I quietly stuffed my binder and shirt into my bag. I slipped on my blouse and walked out of the bathroom stall and went to the sink to wash my hands. I felt my phone buzz and pulled it out to see my Mom's text. “I’m here Bella.”
I felt myself cringe as I looked at my girly name. I hated that name so much. A few people called me Bo as a nickname, but I wished I had a more masculine name that was my name, not my nickname.
I walked out of the school and climbed to my mother's car.
“Hey, sweet girl.”
I felt myself cringe again at ‘girl’.
“How was school?”
We stayed quiet for the rest of the ride.
When I got home I finished my homework and put on my headphones to watch YouTube. I watched ftm passing videos and came across a video about a trans girl talking about coming out.
“It was really hard but I told them. I was not the boy they wanted. I told them how I felt and what I planned to do with my life because of this. Luckily my Mom was super supportive, Dad was reluctant but he is slowly getting used to the idea of it.” The YouTuber smiled at the ground. “I was very lucky. But if you aren’t as lucky or haven’t come out yet just know I support you. I support you, many people online support you, and even people in your community support you even if you don’t know it.“
I felt a tap on my shoulder and I turned to see my little sister Tessa. I quickly turned off my tablet
"Mama says it's dinner time."
She looked at my tablet.
"What are you watching?"
At the table, I poked at my vegetables. I wasn't hungry really.
"Beth's bother Tom got killed while he was out of town," Tessa said sitting down at the table. She had a troubled look on her face.
"Do you mean her sister?" My mom said without looking up.
I clenched my fork angerly. Beth was Tessa's best friend and Tom had occasionally hung out with them, my mother had met him several times but my mother always misgendered him on purpose.
Tessa gave her a defeated look. "No. Her brother, the one you met at the concert. He went to the college next to our church."
"Oh, the girl who thinks she is a boy."
"He got killed because he was trans wasn't he," I asked before my mother could say anything else transphobic.
My mom gave me a surprised look. Usually, I stayed out of their conversations.
"Yes," Bella said nervously.
" Well, that was her fault for choosing to be a boy." Mom stood up to put away her plate.
"Do you want me to die then?" I asked abruptly.
Tessa looked at me.

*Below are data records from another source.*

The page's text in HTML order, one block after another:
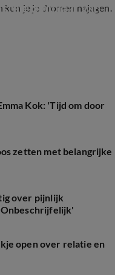
kun je je dromen najagen.
exemplaar van
Kok: 'Tijd om door
zetten met belangrijke
over pijnlijk
open over relatie en
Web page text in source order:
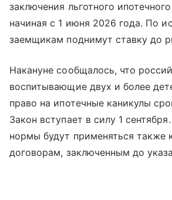
заключения льготного
начиная с 1 июня 2026 года. По
заемщикам поднимут ставку до
Накануне сообщалось, что
воспитывающие двух и более
право на ипотечные каникулы
Закон вступает в силу 1
нормы будут применяться также
договорам, заключенным до

My mother gave me a startled look.
"What? Bella, what is she talking about?" My mother was staring at me with a horrified look on her face, I felt my confidence grow.
I felt myself smile, "I'm a boy Mom."
Quite. No one spoke.
"Go to bed Bella." I grabbed my plate a carelessly tossed it into the sink. I turned to Tessa and gave her a confident smile. She smiled back and I knew she would support me no matter what. I was grateful that my family finally knew.
The next few days were the best in my life. I started going by Samuel and tried to leave my old name behind. Tessa was very respectful and started using my new name and pronouns. I started dressing exactly the way a wanted and even had on my binder at home. I felt free.
My mother refused to call me Samuel. She kept calling me her little girl and other girly nicknames. But I didn't care. I knew she would never support this.
About six days after I came out, I found myself in the school's genderneutral bathroom looking in the mirror. I looked at my long blonde hair. Usually, I hid it in a hat but I wanted to change that. I had asked my mother many times if I could get it cut but now that she knew I was trans she refused. I reached into my bag and pulled out my fabric scissors that were for my home economics class.
I started cutting my hair and cut until it was barely three inches long. I looked into the mirror and smiled. The deed was done.
My phone buzzed. "I'm here Bella."
I answered with "Samuel" and quickly put my severed hair into the trash.
I proudly walked outside holding my hat and bag. when I got to the car my mom go stared at me.
"What did you do to your hair?"
"I cut it," I said proudly.
I felt hurt. She would never understand.
It's been five years. I started testosterone and I'm planning to get top surgery soon. I'm going to a college far away from my home state and I haven't regretted it. Here people except me. I have really good friends and a girlfriend who loves me for who I am. I haven't talked to my Mother since I left, but to be honest I don't really care. She never excepted me and I have so many people who do here. I feel loved.